The driving circuit generates a driving signal for driving each switching element of the main conversion circuit 601 and supplies thereof to a control electrode of the switching element of the main conversion circuit 601. Specifically, in accordance with the control signal from the control circuit 602 which will be described later, the driving circuit outputs the driving signal for turning each switching element to the ON state and the driving signal for turning each switching element to the OFF state to the control electrode of each switching element. When the ON state of the switching element is maintained, the driving signal is a voltage signal (ON signal) equal to or higher than the threshold voltage of the switching element while when the OFF state of the switching element is maintained, the driving signal is a voltage signal (OFF signal) lower than the threshold voltage of the switching element.
The control circuit 602 controls the switching element of the main conversion circuit 601 so that desired power is supplied to the load 700. Specifically, the control circuit 602 calculates the time (ON time) that each switching element of the main conversion circuit 601 should be in the ON state based on the power to be supplied to the load 700. For example, the main conversion circuit 601 can be controlled by PWM control for modulating the ON time of the switching element according to the voltage to be output. Then, a control command (control signal) is output to the driving circuit 602 so that an ON signal is output to the switching elements to be ON state and an OFF signal is output to the switching elements to be OFF state at each point of time. In accordance with the control signal, the driving circuit 602 outputs the ON signal or the OFF signal as the driving signal to the control electrode of each switching element.

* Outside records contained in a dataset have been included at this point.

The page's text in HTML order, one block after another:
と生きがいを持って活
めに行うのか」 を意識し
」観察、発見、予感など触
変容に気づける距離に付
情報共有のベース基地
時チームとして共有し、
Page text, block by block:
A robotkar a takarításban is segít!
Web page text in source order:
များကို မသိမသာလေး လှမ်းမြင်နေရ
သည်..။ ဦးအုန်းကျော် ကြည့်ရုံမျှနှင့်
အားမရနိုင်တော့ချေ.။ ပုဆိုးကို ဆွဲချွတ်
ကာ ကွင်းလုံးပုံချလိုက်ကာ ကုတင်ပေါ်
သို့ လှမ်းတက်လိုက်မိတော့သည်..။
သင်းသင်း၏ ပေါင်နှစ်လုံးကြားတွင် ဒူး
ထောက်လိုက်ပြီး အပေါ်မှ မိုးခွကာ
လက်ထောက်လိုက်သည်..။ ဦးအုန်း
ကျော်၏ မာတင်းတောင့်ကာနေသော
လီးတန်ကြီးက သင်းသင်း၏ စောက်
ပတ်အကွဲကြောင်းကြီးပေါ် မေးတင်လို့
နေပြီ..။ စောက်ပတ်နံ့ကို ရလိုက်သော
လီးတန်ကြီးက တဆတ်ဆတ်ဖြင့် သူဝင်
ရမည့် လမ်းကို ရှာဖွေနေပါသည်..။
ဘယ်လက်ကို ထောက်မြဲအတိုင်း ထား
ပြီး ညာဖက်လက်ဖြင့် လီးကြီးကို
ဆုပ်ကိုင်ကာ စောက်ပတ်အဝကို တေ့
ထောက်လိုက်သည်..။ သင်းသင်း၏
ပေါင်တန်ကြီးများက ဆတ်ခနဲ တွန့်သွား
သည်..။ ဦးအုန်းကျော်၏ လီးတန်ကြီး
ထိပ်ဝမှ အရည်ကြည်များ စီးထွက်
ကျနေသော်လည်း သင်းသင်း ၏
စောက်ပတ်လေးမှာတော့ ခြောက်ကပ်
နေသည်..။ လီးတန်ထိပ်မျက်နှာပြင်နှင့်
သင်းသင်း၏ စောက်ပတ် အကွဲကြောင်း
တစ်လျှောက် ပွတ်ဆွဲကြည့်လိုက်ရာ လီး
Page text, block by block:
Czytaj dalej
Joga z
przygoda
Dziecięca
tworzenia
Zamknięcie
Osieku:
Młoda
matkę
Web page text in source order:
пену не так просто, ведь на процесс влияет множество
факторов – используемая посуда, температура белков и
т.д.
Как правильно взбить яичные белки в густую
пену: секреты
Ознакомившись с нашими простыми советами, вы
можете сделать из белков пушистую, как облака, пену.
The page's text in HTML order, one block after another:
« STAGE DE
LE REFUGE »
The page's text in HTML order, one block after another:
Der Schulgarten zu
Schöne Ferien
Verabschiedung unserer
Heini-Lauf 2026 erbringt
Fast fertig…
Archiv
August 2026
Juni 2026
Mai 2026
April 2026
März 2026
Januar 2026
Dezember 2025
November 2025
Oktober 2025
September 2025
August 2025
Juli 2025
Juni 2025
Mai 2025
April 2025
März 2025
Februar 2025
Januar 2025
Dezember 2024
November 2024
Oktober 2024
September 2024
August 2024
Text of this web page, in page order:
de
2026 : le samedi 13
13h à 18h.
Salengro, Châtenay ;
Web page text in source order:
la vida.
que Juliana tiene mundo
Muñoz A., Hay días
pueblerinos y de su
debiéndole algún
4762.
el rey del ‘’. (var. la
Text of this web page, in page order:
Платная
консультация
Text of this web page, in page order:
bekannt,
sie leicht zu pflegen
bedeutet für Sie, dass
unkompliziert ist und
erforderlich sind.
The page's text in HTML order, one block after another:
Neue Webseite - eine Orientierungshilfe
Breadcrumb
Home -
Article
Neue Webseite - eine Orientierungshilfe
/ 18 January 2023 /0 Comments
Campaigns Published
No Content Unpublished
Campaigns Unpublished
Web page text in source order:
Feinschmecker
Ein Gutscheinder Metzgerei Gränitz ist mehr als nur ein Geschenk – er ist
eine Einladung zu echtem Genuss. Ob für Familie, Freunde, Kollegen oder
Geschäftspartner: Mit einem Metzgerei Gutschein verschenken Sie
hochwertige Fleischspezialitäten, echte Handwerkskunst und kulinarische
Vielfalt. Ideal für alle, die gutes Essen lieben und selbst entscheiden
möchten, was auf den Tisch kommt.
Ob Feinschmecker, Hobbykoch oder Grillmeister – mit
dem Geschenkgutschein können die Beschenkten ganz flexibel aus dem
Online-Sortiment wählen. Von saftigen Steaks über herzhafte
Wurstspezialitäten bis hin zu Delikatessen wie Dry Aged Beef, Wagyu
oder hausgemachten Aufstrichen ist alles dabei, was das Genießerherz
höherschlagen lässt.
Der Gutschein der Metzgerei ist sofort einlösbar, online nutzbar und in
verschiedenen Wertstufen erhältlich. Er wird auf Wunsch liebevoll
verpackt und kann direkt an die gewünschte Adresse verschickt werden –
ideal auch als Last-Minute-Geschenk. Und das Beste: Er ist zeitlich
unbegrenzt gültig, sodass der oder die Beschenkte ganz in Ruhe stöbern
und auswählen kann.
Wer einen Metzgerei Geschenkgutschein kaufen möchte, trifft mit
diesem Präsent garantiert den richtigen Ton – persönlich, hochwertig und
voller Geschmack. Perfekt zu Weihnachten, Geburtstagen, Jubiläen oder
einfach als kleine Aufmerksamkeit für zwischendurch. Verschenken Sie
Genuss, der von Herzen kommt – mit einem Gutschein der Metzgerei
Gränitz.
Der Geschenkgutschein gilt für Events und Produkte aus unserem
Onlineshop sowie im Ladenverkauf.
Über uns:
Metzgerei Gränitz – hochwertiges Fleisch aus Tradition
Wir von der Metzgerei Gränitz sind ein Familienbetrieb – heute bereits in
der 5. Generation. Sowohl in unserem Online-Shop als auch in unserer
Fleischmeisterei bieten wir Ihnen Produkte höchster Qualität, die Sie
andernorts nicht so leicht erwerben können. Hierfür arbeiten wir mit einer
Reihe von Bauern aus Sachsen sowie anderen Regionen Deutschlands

By configuring the main conversion circuit 601 with the power module 100 according to Embodiment 1, it is possible to suppress bubbles from remaining as voids below the metal wirings 5 in the cured insulating sealing material. Thereby troubles of the power module secured insulating property and the power conversion device including the power module are avoided in advance and functions thereof are prevented from being damaged.
In Embodiment 2, an example in which the present invention is applied to a two-level three-phase inverter has been described, however, the present invention is not limited to this and can be applied to various power conversion apparatuses. In Embodiment 2, although a two-level power conversion apparatus is applied, however, a three-level or multi-level power conversion apparatus may be applied, and when supplying power to a single-phase load, the present invention is applied to a single-phase inverter may be applied. In the case where power is supplied to a direct current load and so forth, the present invention can also be applied to a DC/DC converter or an AC/DC converter.
In addition, the power conversion apparatus according to Embodiments is applied is not limited to the case where the above-described load is an electric motor, and may be applied to, for example, power source equipment of an electric discharge machine, a laser processing machine, an induction heating cooker or a non-contact power supply system, and further, can also be used as a power conditioner for a photovoltaic power generation system or a power storage system, for example.
The present invention can be appropriately modified or omitted without departing from the scope of the invention.
While the invention has been shown and described in detail, the foregoing description is in all aspects illustrative and not restrictive. It is therefore understood that numerous modifications and variations can be devised without departing from the scope of the invention.